Authors: Ali Knight
‘There’s not enough. Where are the rest of the trees?’
Mrs Woronzow smiled. She stepped back outside and pointed down the large garden. ‘Come, I’ll show you. Interior design these days needs to be a bespoke service, including grounds and planting. I put as much effort into the exterior as interior. We leave the large trees whole; they make a beautiful border for the west side of the lawn, a natural break with the living trees beyond. When the pale, northern light shines on the bark, it complements the dark green of the evergreen trees beyond.’ She pointed. ‘It really looks fantastic.’
Georgie saw, across the lawn, the natural boundary she was talking about. Three great trunks lay on their sides on the grass like fallen giants.

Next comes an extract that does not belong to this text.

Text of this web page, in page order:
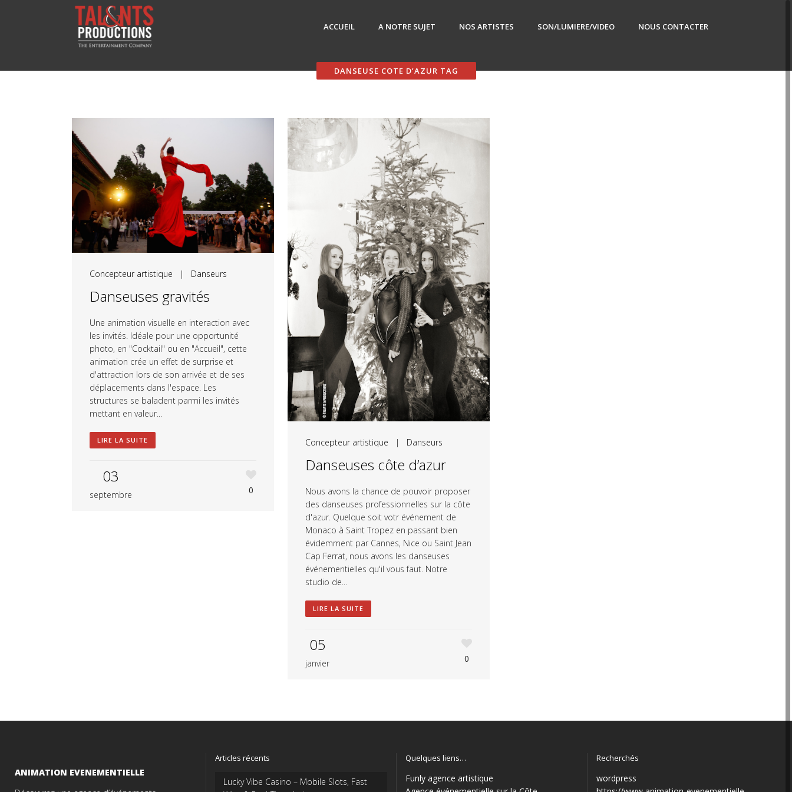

Georgie was incredulous. ‘Do you
know
where this wood comes from?’
Mrs Woronzow frowned, and a pair of tiny, delicate lines appeared on her forehead. ‘My husband imports it. His family are beef farmers, landowners. When he was a child growing up on the farm they used to burn rosewood. The trees remind him of home. Wood is a natural material, my clients are very green aware and it’s important to have an emotional connection to the objects we have around us.’
‘You’ve got no more emotional connection to those trees than I have to one of your husband’s hamburgers.’ Mo’s voice was flat and hard. He’d had enough of her philosophy.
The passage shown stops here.